The incense-swinging child,—undone

Before God fashioned star or sun!

God, whom I praise; how could I praise,

If such as I might understand,

Make out and reckon on his ways,

And bargain for his love, and stand,

Paying a price, at his right hand?

PICTOR IGNOTUS
FLORENCE, 15—

I could have painted pictures like that youth's

Ye praise so. How my soul springs up! No bar

Stayed me—ah, thought which saddens while it soothes!

—Never did fate forbid me, star by star,

To outburst on your night with all my gift

Of fires from God: nor would my flesh have shrunk

From seconding my soul, with eyes uplift

And wide to heaven, or, straight like thunder, sunk

To the centre, of an instant; or around

Turned calmly and inquisitive, to scan

The license and the limit, space and bound,

Allowed to truth made visible in man.

And, like that youth ye praise so, all I saw,

Over the canvas could my hand have flung,

Each face obedient to its passion's law.

Each passion clear proclaimed without a tongue;

Whether Hope rose at once in all the blood,

A-tiptoe for the blessing of embrace,

Or Rapture drooped the eyes, as when her brood

Pull down the nesting dove's heart to its place;

Or Confidence lit swift the forehead up,

And locked the mouth fast, like a castle braved,—

O human faces, hath it spilt, my cup?

What did ye give me that I have not saved?

Nor will I say I have not dreamed (how well!)

Of going—I, in each new picture,—forth,

As, making new hearts beat and bosoms swell,

To Pope or Kaiser, East, West, South, or North,

Bound for the calmly satisfied great State,

Or glad aspiring little burgh, it went,

Flowers cast upon the car which bore the freight,

Through old streets named afresh from the event,

Till it reached home, where learned age should greet

My face, and youth, the star not yet distinct

Above his hair, lie learning at my feet!—

Oh, thus to live, I and my picture, linked

With love about, and praise, till life should end,

And then not go to heaven, but linger here,

Here on my earth, earth's every man my friend,—

The thought grew frightful, 't was so wildly dear!

But a voice changed it.
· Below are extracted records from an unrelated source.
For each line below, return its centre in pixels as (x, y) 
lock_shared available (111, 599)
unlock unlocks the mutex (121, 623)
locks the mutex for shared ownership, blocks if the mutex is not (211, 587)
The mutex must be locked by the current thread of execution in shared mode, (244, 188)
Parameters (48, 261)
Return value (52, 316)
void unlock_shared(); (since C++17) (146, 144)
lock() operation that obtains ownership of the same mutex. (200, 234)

Glimpses of such sights

Have scared me, like the revels through a door

Of some strange house of idols at its rites!

This world seemed not the world it was before:

Mixed with my loving trusting ones, there trooped

... Who summoned those cold faces that begun

To press on me and judge me? Though I stooped

Shrinking, as from the soldiery a nun,

They drew me forth, and spite of me ... enough!
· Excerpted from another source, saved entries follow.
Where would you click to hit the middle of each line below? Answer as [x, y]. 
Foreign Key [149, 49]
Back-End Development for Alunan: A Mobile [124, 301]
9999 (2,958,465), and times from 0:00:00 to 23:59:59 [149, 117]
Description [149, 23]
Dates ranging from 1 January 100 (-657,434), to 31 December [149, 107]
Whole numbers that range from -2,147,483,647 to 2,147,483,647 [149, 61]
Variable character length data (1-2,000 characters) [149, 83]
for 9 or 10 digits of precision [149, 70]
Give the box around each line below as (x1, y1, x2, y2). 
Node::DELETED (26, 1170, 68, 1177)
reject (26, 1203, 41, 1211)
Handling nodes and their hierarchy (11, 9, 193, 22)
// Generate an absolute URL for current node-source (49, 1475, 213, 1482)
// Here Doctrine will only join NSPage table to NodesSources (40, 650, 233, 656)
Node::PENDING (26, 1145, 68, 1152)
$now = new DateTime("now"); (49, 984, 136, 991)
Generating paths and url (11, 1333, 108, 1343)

These buy and sell our pictures, take and give,

Count them for garniture and household-stuff,

And where they live needs must our pictures live

And see their faces, listen to their prate,

Partakers of their daily pettiness,

Discussed of,—"This I love, or this I hate,

This likes me more, and this affects me less!"

Wherefore I chose my portion. If at whiles

My heart sinks, as monotonous I paint

These endless cloisters and eternal aisles

With the same series, Virgin, Babe and Saint,

With the same cold calm beautiful regard,—

At least no merchant traffics in my heart;

The sanctuary's gloom at least shall ward

Vain tongues from where my pictures stand apart:

Only prayer breaks the silence of the shrine

While, blackening in the daily candle-smoke,

They moulder on the damp wall's travertine,

'Mid echoes the light footstep never woke.

So, die my pictures! surely, gently die!

O youth, men praise so,—holds their praise its worth?

Blown harshly, keeps the trump its golden cry?

Tastes sweet the water with such specks of earth?